Green Goblin went through several concepts for his final look, including one that would have seen him wearing repurposed Iron Man armor pieces painted purple, and riding on one of Mysterio's drones. Weird! Obviously the final product stuck with his vintage Goblin Glider, though it's been given the same kind of overhaul his suit has.

This is the same basic design as before, a pair of articulated wings mounted above a central engine section. There are small rockets mounted underneath, sharp blades sticking out the front, and ports where his pumpkin bombs would theoretically be stored. The arms taht support the wings have two hinges apiece: one next to the win, the other next to the body. The body hinges are so stiff you might not even realize they're there unless you get curious about why there's a shiny silver pin running through them. The set includes one of those nifty "three height" hover stands, though you'll certainly only want to use the tallest one (due to how low the wings can come down), meaning the remaining parts touching the ground are a little too narrow to really provide a sturdy base; be careful how you pose it.

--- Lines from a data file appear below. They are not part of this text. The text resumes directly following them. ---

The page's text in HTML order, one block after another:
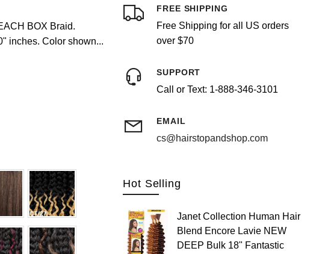
FREE SHIPPING
Free Shipping for all US orders
over $70
SUPPORT
Call or Text: 1-888-346-3101
EMAIL
cs@hairstopandshop.com
Hot Selling
Janet Collection Human Hair
Blend Encore Lavie NEW
DEEP Bulk 18" Fantastic
BOX Braid.
inches. Color shown...
Add Order Note
Estimate Shipping
Add A Coupon
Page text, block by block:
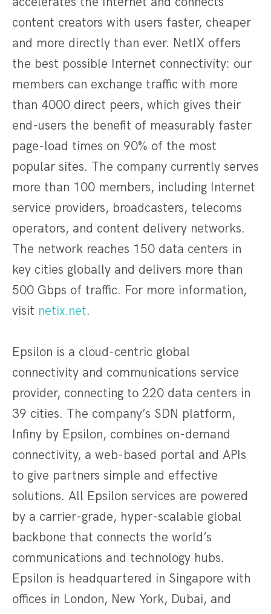
content creators with users faster, cheaper
and more directly than ever. NetIX offers
the best possible Internet connectivity: our
members can exchange traffic with more
than 4000 direct peers, which gives their
end-users the benefit of measurably faster
page-load times on 90% of the most
popular sites. The company currently serves
more than 100 members, including Internet
service providers, broadcasters, telecoms
operators, and content delivery networks.
The network reaches 150 data centers in
key cities globally and delivers more than
500 Gbps of traffic. For more information,
visit netix.net.
Epsilon is a cloud-centric global
connectivity and communications service
provider, connecting to 220 data centers in
39 cities. The company’s SDN platform,
Infiny by Epsilon, combines on-demand
connectivity, a web-based portal and APIs
to give partners simple and effective
solutions. All Epsilon services are powered
by a carrier-grade, hyper-scalable global
backbone that connects the world’s
communications and technology hubs.
Epsilon is headquartered in Singapore with
offices in London, New York, Dubai, and
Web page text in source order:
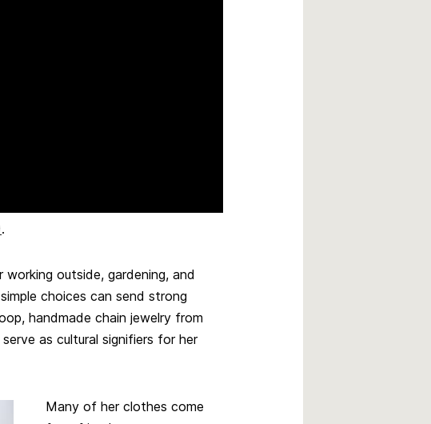
.
outside, gardening, and
choices can send strong
handmade chain jewelry from
as cultural signifiers for her
Many of her clothes come
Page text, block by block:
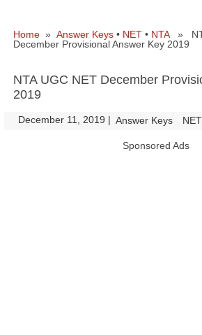
Home » Answer Keys • NET • NTA»
December Provisional Answer Key 2019
NTA UGC NET December
2019
December 11, 2019 | Answer Keys NET
Sponsored Ads
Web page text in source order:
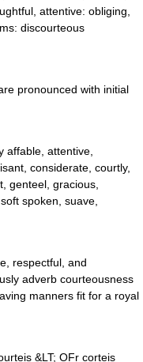
attentive: obliging,
discourteous
pronounced with initial
attentive,
considerate, courtly,
genteel, gracious,
spoken, suave,
respectful, and
adverb courteousness
manners fit for a royal
&LT; OFr corteis
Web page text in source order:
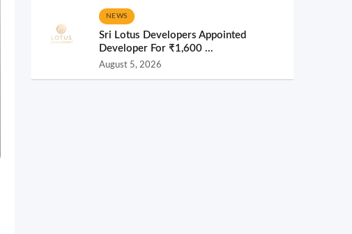
NEWS
Sri Lotus Developers Appointed
Developer For ₹1,600 ...
August 5, 2026
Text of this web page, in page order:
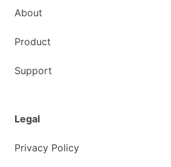
About
Product
Support
Legal
Privacy Policy
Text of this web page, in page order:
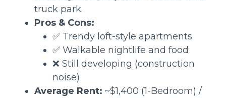
truck park.
Pros & Cons:
✅ Trendy loft-style apartments
✅ Walkable nightlife and food
❌ Still developing (construction
noise)
Average Rent: ~$1,400 (1-Bedroom) /
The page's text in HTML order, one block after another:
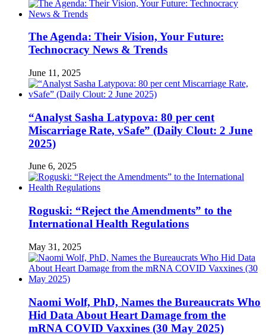
The Agenda: Their Vision, Your Future:
Technocracy News & Trends
June 11, 2025
“Analyst Sasha Latypova: 80 per cent
Miscarriage Rate, vSafe” (Daily Clout: 2 June
2025)
June 6, 2025
Roguski: “Reject the Amendments” to the
International Health Regulations
May 31, 2025
Naomi Wolf, PhD, Names the Bureaucrats Who
Hid Data About Heart Damage from the
mRNA COVID Vaxxines (30 May 2025)
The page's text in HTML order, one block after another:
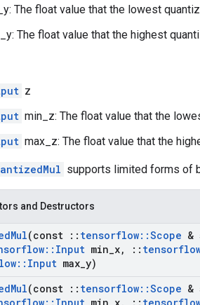
The float value that the lowest
The float value that the highest
z
min_z: The float value that the
max_z: The float value that the
supports limited forms of
and Destructors
Mul(const :: tensorflow::Scope &
:: Input min x, ::
:: Input max y)
Mul(const :: tensorflow::Scope &
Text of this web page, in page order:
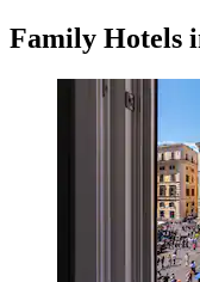
Family Hotels
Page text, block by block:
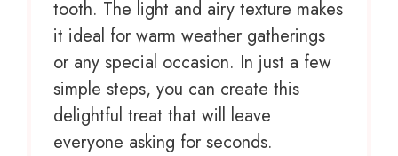
tooth. The light and airy texture makes
it ideal for warm weather gatherings
or any special occasion. In just a few
simple steps, you can create this
delightful treat that will leave
everyone asking for seconds.
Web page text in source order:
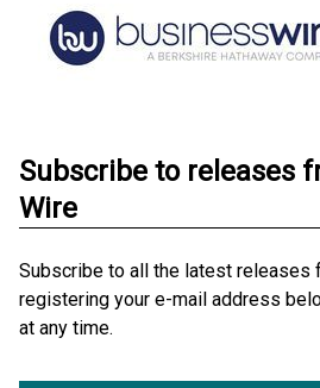
Subscribe to releases
Wire
Subscribe to all the latest releases
registering your e-mail address
at any time.
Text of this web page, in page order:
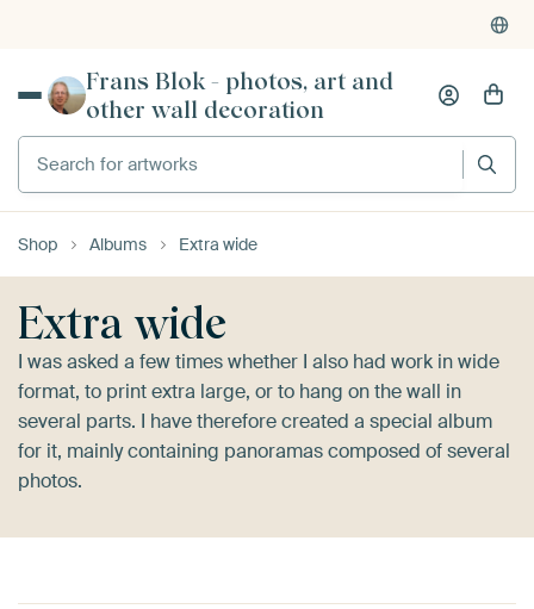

The bindings that allow Goblin to stand on his glider are separate pieces that plug into place on the top, and they move with both a swivel and a hinge to allow for the widest range of poses. Unfortunately, this is where the figure's lack of shins at last comes back to become a problem. Without the ability to turn the feet in any way, the actual, achievable range of motion for the legs is far, far less than it looks like it would be. You can't get as many cool poses out of this $50 2023 action figure as you could out of the $7 2002 version, and it's directly attributable to Hasbro cutting minor corners to cheat extra money out of your wallet.

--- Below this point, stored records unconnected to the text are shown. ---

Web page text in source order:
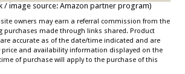
/ image source: Amazon partner program)
owners may earn a referral commission from the
purchases made through links shared. Product
accurate as of the date/time indicated and are
price and availability information displayed on the
of purchase will apply to the purchase of this
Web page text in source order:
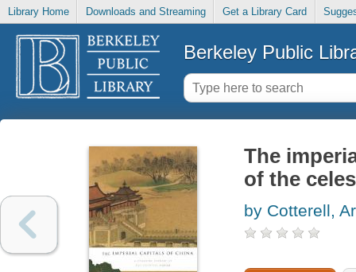
Library Home Downloads and Streaming Get a Library Card
Berkeley Public
The
of the
by Cotterell,
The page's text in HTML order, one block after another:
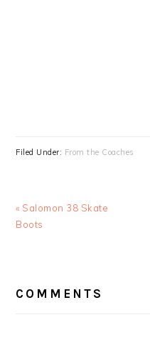
Filed Under: From the Coaches
Previous
Post:
« Salomon 38 Skate
Boots
INTERACTIONS
COMMENTS
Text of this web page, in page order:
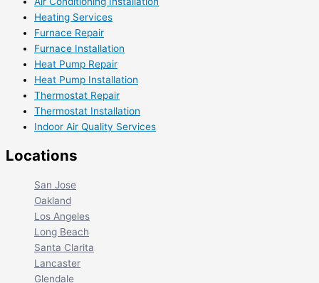
Heating Services
Furnace Repair
Furnace Installation
Heat Pump Repair
Heat Pump Installation
Thermostat Repair
Thermostat Installation
Indoor Air Quality Services
Locations
San Jose
Oakland
Los Angeles
Long Beach
Santa Clarita
Lancaster
Glendale
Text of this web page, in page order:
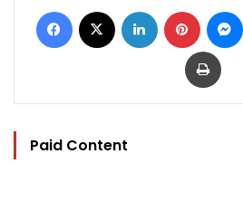
Facebook LinkedIn Pinterest
Print
Paid Content
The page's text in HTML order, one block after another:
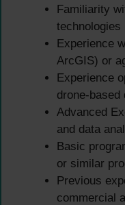
Familiarity
Experience
ArcGIS) or
Experience
drone-based
Advanced
and data
Basic
or similar
Previous
commercial
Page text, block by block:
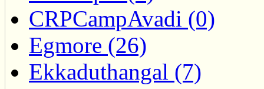
CRPCampAvadi (0)
Egmore (26)
Ekkaduthangal (7)
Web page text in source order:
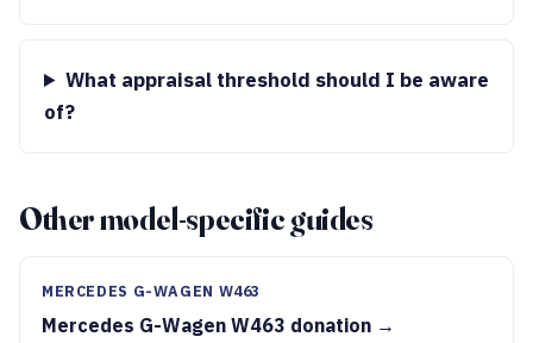
What appraisal threshold should I be aware
of?
Other model-specific guides
MERCEDES G-WAGEN W463
Mercedes G-Wagen W463 donation →
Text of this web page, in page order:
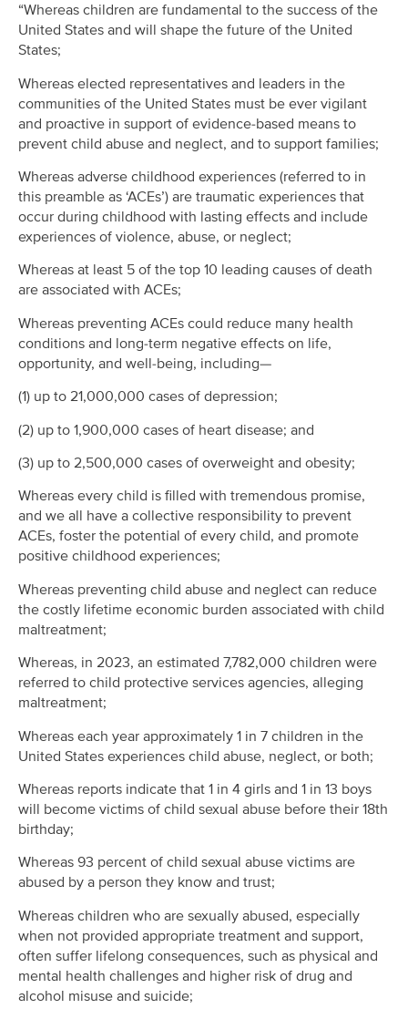
“Whereas children are fundamental to the success of the
United States and will shape the future of the United
States;
Whereas elected representatives and leaders in the
communities of the United States must be ever vigilant
and proactive in support of evidence-based means to
prevent child abuse and neglect, and to support families;
Whereas adverse childhood experiences (referred to in
this preamble as ‘ACEs’) are traumatic experiences that
occur during childhood with lasting effects and include
experiences of violence, abuse, or neglect;
Whereas at least 5 of the top 10 leading causes of death
are associated with ACEs;
Whereas preventing ACEs could reduce many health
conditions and long-term negative effects on life,
opportunity, and well-being, including—
(1) up to 21,000,000 cases of depression;
(2) up to 1,900,000 cases of heart disease; and
(3) up to 2,500,000 cases of overweight and obesity;
Whereas every child is filled with tremendous promise,
and we all have a collective responsibility to prevent
ACEs, foster the potential of every child, and promote
positive childhood experiences;
Whereas preventing child abuse and neglect can reduce
the costly lifetime economic burden associated with child
maltreatment;
Whereas, in 2023, an estimated 7,782,000 children were
referred to child protective services agencies, alleging
maltreatment;
Whereas each year approximately 1 in 7 children in the
United States experiences child abuse, neglect, or both;
Whereas reports indicate that 1 in 4 girls and 1 in 13 boys
will become victims of child sexual abuse before their 18th
birthday;
Whereas 93 percent of child sexual abuse victims are
abused by a person they know and trust;
Whereas children who are sexually abused, especially
when not provided appropriate treatment and support,
often suffer lifelong consequences, such as physical and
mental health challenges and higher risk of drug and
alcohol misuse and suicide;
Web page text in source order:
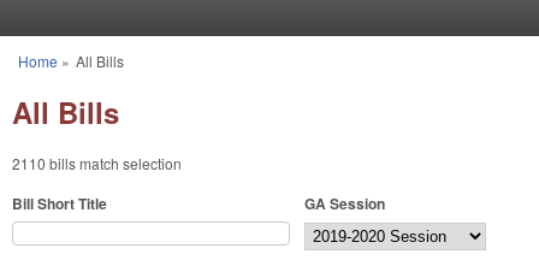
You are here
Home » All Bills
All Bills
2110 bills match selection
Bill Short Title GA Session

Honestly, Green Goblin could have been (read: should have been) a Build-A-Figure for this two-years-late series of figures. There are six normal figures (five from No Way Home and one from Amazing Spider-Man 2 because Hasbro will cheat money from anybody) which is enough for a BAF already, but if they wanted, they could have made Norman a standalone figure and upped the number to seven. Or maybe stop refusing to pay any money to Jamie Foxx and give us an Electro, and go all the way up to a full case of eight. Then you release Doc Ock alone because of his arms, and redo the existing Lizard BAF with a new head and a "smoking, bitten-open cure canister" to put in his mouth, and suddenly you've actually done the entire Sinister Sub-Six! They probably still would have half-assed Goblin's legs, so it's not like this idea would have made the toy better, but at least we wouldn't be left wondering if Hasbro will ever complete the line.